== Data to use ==
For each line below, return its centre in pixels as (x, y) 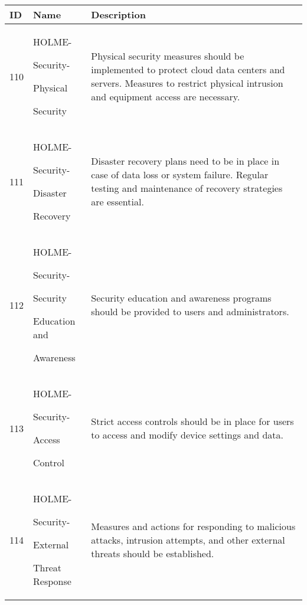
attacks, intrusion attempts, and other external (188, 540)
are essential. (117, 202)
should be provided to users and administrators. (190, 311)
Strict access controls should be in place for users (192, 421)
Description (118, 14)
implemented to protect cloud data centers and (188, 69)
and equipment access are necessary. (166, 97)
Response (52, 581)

* * *

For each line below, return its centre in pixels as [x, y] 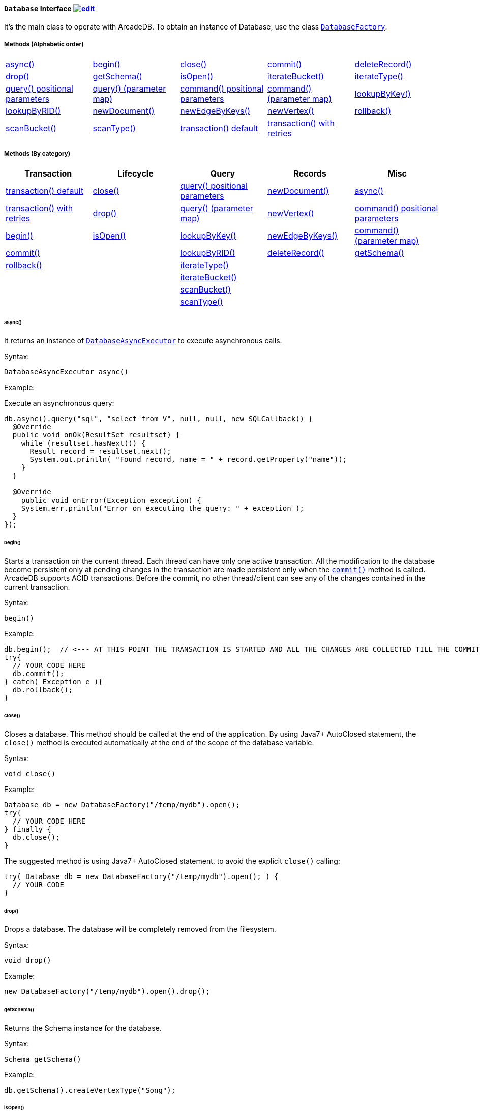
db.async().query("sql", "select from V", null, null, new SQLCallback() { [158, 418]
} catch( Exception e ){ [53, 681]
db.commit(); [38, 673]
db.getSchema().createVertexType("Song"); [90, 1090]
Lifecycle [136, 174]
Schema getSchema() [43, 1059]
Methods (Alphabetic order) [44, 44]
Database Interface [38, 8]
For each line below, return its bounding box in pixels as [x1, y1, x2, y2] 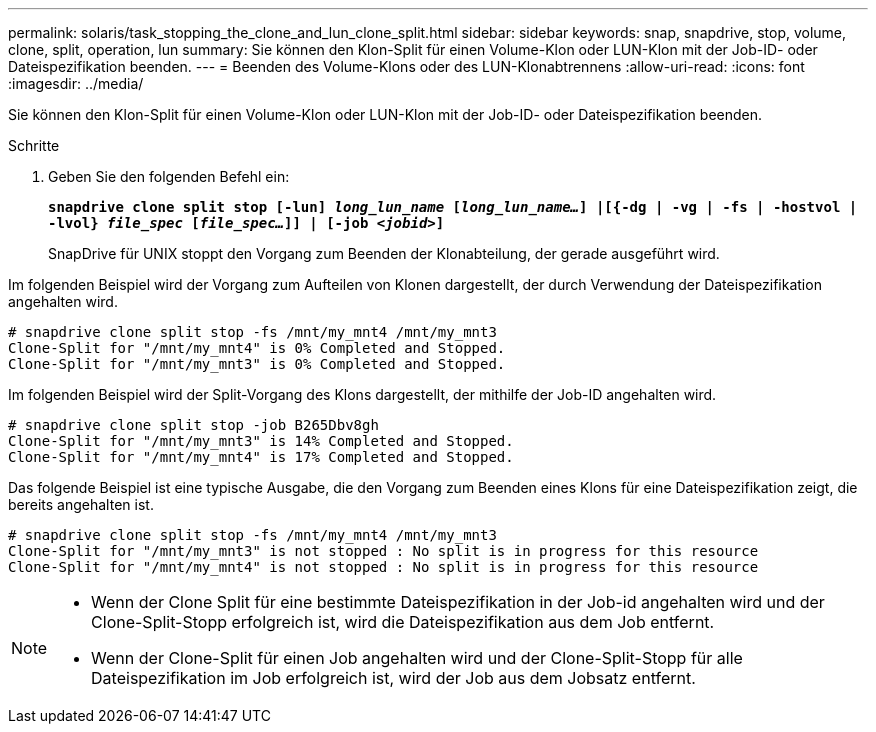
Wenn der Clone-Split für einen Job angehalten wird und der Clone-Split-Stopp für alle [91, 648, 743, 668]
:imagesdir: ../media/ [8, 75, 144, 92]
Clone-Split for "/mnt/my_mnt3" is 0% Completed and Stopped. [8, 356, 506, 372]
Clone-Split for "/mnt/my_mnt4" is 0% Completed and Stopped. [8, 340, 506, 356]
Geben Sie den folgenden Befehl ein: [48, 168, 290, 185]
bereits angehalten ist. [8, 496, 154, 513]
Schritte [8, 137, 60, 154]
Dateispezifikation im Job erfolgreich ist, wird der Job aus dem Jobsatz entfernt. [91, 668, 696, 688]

== Assigned task ==
Using the data above, retype exactly the lines from the line with "Lifecycle [136, 174]" to the line with "Wenn der Clone-Split", inclusive. No pictures and nothing else.

== Answer to this exercise ==
Lifecycle [136, 174]
Schema getSchema() [43, 1059]
Methods (Alphabetic order) [44, 44]
Database Interface [38, 8]
For each line below, return its bounding box in pixels as [x1, y1, x2, y2] 
Wenn der Clone-Split für einen Job angehalten wird und der Clone-Split-Stopp für alle [91, 648, 743, 668]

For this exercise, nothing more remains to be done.